A federal appeals court on Tuesday revived a lawsuit brought by students who complained when Valencia College instructors allegedly pressured them to learn on one another how to conduct vaginal probes -- a technique taught in a sonography program.
The college has since barred the practice of using students to conduct such training, but a lawsuit over the issue raised concerns over student speech rights, and a lower court's ruling in the case alarmed many advocates for student free speech rights. The lawsuit is against instructors who are alleged to have pressured the students to undergo the probes from fellow students and who are alleged to have retaliated against students who objected. The practice that was in place at Valencia when the controversy broke in 2015 is not common at other institutions.
The ruling by the U.S. Court of Appeals for the 11th Circuit -- as is standard in appeals of lower court rulings dismissing cases -- assumed that the allegations were correct and ruled on the legal issues, not on whether plaintiffs had provided proof for the allegations.

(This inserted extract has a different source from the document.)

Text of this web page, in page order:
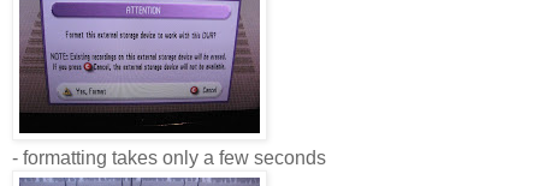
- formatting takes only a few seconds

Of concern to advocates for student speech rights was the logic of a federal district court that dismissed the lawsuit on the grounds that the students were engaged in "school-sponsored" speech, which schools and colleges have leeway to regulate. That ruling prompted the Foundation for Individual Rights in Education, the Student Press Law Center and other groups to file briefs saying that the judge's decision limited students' speech rights in ways that have never been intended.
The appeals court agreed. While the program that used students to teach one another how to conduct vaginal probes was a college-sponsored event, students who spoke out against the training were expressing their own views, not those of the college, the court ruled in its decision.
The appeals court said that, under prior Supreme Court rulings, there are strict definitions for when student speech can be deemed to be "sponsored" by a school or college: such speech must be perceived as having "the imprimatur of the school," faculty members must supervise the activity and "the activity, by design, imparts knowledge or skills to students or audiences."
In this case, those requirements are not met, the appeals court ruled. "The speech at issue -- the students’ complaints to the employees about the transvaginal ultrasounds -- is not school-sponsored expression," the decision said. "Private complaints from individual students do not 'bear the imprimatur of the school.'"
The proper standard for the case, the appeals court said, was speech that simply has taken place on the grounds of the college. And under that standard, a college could only take action against student speech that would cause a serious disruption, which the appeals court said was not the case here.
The appeals court also reversed the district judge's ruling that a vaginal probe without a person's consent was not unconstitutional under the Fourth Amendment, which bars unreasonable searches. On this issue, the court noted that many court rulings have found that physical procedures (such as collecting blood or other tissue) can constitute unreasonable searches. Further, the court noted that these probes can be painful to some women and embarrassing to others, especially if performed by fellow students.
"Inserting a probe into a woman’s vagina is plainly a search when performed by the government," the appeals court ruled.